The future I am excited about involves an increasing desire to artistically respond and attend to Sri Lanka’s recent history, its civil war that ensued from 1983 until May 2009. How can such a historical haemorrhage as this period do anything but create new ideas, mediums, new senses of self and new understandings of what it is ‘to move forward’? I envision artists rising to this challenge, describing Sri Lanka’s unusual modernity with open emotion and daring courage like war veterans stepping forward to express their trauma or else long-ignored soothsayers, their portentous voice overlooked for the sake of louder, inflexible voices in the crowd. I look forward to this as much as I wait with baited breath for Tamil artists to come to the fore in the art world to add variety to Sri Lankan contemporary art. Right now art is dominated by talented Singhalese artists, the vast majority of which, from my experience, working out of Colombo.

What art will war torn areas like Vanni and Jaffna give rise to? What movement will returning talented artists like T. Shaanathanan initiate in the Northern province? How will artists in Colombo that have been political, or at least socially-motivated, in their art for many years re-direct their work with this new freedom given to them. I am excited to see how artists like Jagath Weerasinghe, an outspoken artist if ever there was one, will respond in his work and how we in return will respond. Anoma and Jagath Ravindra, two established artists, have for a long time been interested in themes of finding redemption, salvation, peace and escape from this world. What will they find in their abstract forms and layered meditative surfaces that will refresh and guide us in our progress to a new Sri Lankan future?

It will take a greater variety of artistic minds to make of the art scene something idiosyncratic and worthy of exploration (and indeed investment) on a global level.
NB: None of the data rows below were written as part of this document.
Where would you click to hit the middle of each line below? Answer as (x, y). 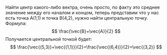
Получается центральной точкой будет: (49, 39)
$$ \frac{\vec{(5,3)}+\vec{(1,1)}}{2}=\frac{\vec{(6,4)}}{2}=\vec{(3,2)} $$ (86, 47)
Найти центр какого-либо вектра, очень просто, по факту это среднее (83, 7)
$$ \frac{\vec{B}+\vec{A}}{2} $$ (86, 31)
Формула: (16, 23)
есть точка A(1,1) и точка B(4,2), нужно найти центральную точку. (77, 18)
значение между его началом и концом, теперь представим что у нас (82, 13)
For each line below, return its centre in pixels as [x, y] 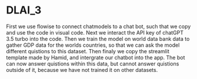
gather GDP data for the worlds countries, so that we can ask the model [93, 45]
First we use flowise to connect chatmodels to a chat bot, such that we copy [98, 26]
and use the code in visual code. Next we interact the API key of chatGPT [95, 32]
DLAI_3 [24, 10]
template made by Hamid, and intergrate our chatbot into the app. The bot [96, 57]
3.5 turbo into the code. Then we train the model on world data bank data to [98, 39]
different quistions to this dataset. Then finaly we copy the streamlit [88, 51]
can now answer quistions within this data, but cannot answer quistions [93, 63]
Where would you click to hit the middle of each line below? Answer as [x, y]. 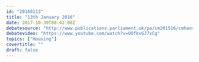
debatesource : [24, 28]
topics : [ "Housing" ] [32, 39]
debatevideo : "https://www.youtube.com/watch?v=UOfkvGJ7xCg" [83, 34]
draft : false [22, 50]
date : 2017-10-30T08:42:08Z [41, 22]
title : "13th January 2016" [41, 17]
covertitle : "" [25, 45]
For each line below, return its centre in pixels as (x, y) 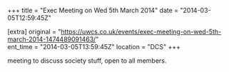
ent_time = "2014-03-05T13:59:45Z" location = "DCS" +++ (94, 47)
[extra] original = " (34, 32)
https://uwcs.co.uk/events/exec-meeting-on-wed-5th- (141, 32)
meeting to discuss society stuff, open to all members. (87, 61)
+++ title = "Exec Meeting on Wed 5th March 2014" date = (93, 10)
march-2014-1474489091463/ (52, 39)
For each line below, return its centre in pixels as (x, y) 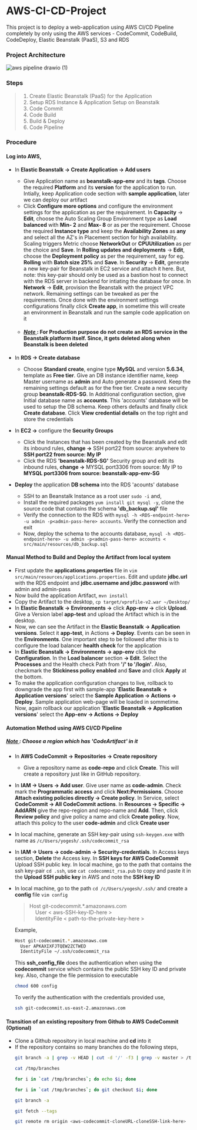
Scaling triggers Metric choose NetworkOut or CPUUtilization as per (107, 243)
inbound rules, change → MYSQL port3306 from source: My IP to (103, 467)
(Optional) (19, 1028)
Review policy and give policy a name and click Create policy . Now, (97, 816)
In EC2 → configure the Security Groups (64, 430)
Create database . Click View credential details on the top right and (106, 413)
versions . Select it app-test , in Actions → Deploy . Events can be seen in (102, 633)
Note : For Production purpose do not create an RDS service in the (105, 332)
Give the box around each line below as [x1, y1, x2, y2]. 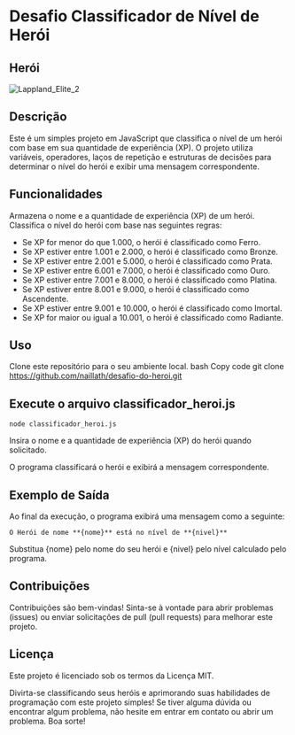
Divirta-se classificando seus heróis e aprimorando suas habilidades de [9, 687, 270, 698]
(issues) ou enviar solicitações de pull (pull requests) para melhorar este [9, 611, 273, 622]
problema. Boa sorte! [9, 716, 86, 726]
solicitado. [9, 445, 47, 455]
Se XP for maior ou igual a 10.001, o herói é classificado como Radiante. [21, 312, 283, 322]
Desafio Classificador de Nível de [9, 6, 260, 27]
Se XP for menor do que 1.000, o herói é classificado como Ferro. [21, 236, 261, 247]
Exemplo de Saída [9, 487, 110, 502]
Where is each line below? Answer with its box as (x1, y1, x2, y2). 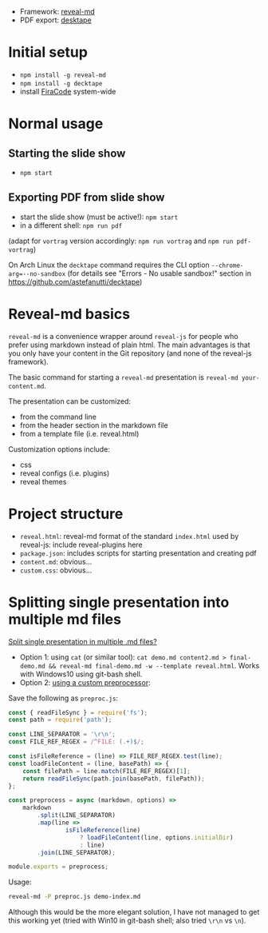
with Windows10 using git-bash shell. (19, 669, 143, 679)
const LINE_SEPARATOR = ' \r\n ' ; (8, 731, 116, 739)
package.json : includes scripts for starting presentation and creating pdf (19, 548, 257, 558)
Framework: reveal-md (19, 7, 96, 16)
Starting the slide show (8, 146, 126, 160)
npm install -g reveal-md (19, 71, 106, 79)
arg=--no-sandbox (8, 269, 66, 278)
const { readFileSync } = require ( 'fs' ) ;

But I believe that the variety exists. Ready or reaching maturation. I believe that artists have now a chance to help society rebuild itself, to right history, to correct identity and in doing all of this restore faith and hope to a country that for so long has been without any, shrouding its despair in tourist beach resorts, fashion shows and umbrella-ed cocktails. Artists in this way are charged with the greatest of all commitments at one of the most pivotal periods in Sri Lankan art history. This is why I am excited. The route artists take, and the decisions art dealers, gallerists and buyers make in the coming years, will shape art from this small island for a very long time.